Question: Are You Getting Enough Sleep?

Next week ABC1’s Catalyst has a special edition examining the effects of sleep deprivation.

Is it safe and indeed beneficial to co-sleep with babies? Why teenagers stay up late; breaking the vicious cycle of pain and lack of sleep. Are we getting enough sleep and what are the consequences if we’re not?

Sleeping with baby
By sleeping next to its mother, the infant receives protection, warmth, emotional reassurance, and breast milk – in just the forms and quantities that nature intended.

In Western societies the practice of mothers, fathers and infants sleeping together came to be thought of as strange, unhealthy and dangerous. Western parents are taught that “co-sleeping” will make the infant too dependent on them, or risk accidental suffocation.

However Baby sleep Expert Dr James Mckenna says that the common practice of mothers and infants sleeping apart from one another in western societies, is a ‘‘mismatch’’ between cultural norms and infant biology.

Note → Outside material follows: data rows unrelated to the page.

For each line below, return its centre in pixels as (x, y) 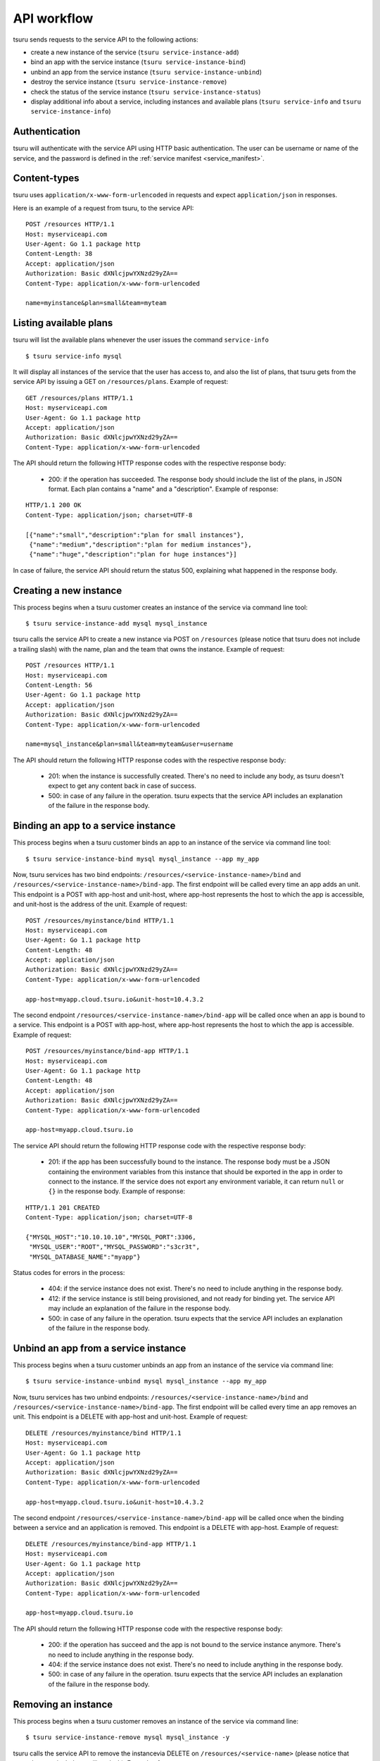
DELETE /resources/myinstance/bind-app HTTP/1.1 (111, 1544)
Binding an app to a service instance (94, 826)
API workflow (53, 18)
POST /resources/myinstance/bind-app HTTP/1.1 (107, 1051)
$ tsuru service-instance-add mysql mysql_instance (116, 624)
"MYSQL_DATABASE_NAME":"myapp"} (85, 1257)
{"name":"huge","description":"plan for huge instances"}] (133, 554)
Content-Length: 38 (59, 254)
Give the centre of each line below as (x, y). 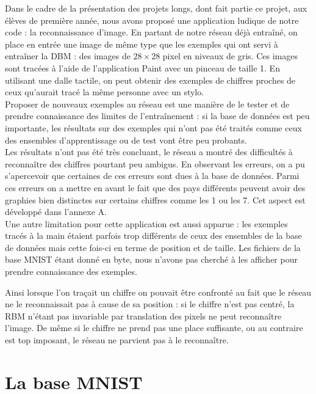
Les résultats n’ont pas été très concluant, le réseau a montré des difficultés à (149, 152)
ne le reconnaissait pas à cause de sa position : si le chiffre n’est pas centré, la (150, 304)
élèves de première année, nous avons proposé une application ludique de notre (152, 20)
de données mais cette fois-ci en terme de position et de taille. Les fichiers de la (153, 247)
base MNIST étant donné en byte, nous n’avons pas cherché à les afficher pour (151, 259)
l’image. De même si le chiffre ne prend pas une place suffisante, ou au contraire (154, 328)
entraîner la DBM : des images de (68, 56)
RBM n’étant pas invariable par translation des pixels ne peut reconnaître (143, 316)

Maryanne Demasi explores current attitudes to sleeping with baby and the uncomfortable subject of ‘controlled comforting’ a crying baby.

Teen Sleep
It has been found by a number of research projects around the world that teenagers experience a delay in their sleep phase timing in comparison to adults and younger children. If you struggle to get your teen out of bed in the mornings and off the computer at night, it’s not necessarily your fault or theirs for that matter. They naturally want to go to sleep, and wake up, later.

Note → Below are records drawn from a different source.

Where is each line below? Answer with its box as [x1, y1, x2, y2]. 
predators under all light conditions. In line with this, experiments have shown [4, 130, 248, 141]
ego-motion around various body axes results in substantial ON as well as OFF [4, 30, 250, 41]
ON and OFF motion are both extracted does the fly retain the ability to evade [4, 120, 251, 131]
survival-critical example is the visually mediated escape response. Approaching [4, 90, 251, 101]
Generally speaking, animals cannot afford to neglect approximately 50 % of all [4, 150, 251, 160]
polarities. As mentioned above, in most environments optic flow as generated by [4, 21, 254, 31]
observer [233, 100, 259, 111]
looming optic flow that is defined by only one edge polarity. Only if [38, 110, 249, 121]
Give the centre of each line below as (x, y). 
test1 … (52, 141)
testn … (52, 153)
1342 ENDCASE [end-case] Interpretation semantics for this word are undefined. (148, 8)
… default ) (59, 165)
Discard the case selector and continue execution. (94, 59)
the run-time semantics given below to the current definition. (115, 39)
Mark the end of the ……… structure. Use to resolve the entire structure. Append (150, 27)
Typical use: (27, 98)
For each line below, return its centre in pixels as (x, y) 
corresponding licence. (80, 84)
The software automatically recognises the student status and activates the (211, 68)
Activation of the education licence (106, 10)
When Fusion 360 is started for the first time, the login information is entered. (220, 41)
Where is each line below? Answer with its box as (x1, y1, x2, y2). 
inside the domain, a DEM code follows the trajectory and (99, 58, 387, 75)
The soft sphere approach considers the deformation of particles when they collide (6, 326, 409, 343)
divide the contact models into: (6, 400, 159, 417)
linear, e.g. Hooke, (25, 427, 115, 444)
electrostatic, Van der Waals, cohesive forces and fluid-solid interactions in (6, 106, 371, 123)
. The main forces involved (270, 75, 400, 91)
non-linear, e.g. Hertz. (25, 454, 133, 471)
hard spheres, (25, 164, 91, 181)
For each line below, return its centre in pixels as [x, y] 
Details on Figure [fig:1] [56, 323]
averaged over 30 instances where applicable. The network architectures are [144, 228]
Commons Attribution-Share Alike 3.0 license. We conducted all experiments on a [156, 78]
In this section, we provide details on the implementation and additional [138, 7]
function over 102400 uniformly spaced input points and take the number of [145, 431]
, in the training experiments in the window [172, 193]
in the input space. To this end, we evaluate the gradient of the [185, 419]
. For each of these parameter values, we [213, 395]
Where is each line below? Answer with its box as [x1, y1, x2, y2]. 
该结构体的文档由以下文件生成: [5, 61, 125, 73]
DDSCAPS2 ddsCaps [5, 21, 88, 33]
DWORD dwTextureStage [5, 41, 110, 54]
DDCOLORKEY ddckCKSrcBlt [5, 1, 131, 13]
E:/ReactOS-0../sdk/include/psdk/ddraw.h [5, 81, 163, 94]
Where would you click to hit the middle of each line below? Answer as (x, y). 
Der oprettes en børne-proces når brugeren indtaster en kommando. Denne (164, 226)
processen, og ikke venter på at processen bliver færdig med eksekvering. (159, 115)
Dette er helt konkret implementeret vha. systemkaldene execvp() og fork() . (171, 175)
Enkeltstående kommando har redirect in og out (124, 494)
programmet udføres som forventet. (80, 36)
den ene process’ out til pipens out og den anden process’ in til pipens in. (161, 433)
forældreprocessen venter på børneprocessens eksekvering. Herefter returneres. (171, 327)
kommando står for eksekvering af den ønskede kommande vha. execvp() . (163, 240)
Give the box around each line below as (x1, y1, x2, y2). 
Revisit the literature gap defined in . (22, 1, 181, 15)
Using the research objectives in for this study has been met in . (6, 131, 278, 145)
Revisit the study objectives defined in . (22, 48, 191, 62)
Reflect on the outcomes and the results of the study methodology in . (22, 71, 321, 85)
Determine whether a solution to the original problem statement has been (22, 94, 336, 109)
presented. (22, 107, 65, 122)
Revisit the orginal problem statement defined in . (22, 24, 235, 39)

What we do know however, is that teenagers generally don’t get enough sleep. Insufficient sleep can lead to obesity, vulnerability on the roads, bad memory & poor grades, as well as mood disorders and potentially more severe mental health issues. Graham Phillips reports on the biological changes that make teenagers night owls.

Age and Sleep
It’s generally assumed that poor sleep comes naturally with old age but is this actually the case? Many older Australians sleep well even though, as a consequence of aging, their sleep time becomes shorter, lighter & more often disrupted by brief awakenings.

However, many older people don’t get such a good’s night sleep due to conditions that cause chronic pain. One of the positive treatments for sleep disrupted by pain is cognitive behavioural therapy, or CBT. Tanya Ha reports on fragmented sleep intensifying pain

It airs at 8pm Thursday July 21st on ABC1. Set your alarm.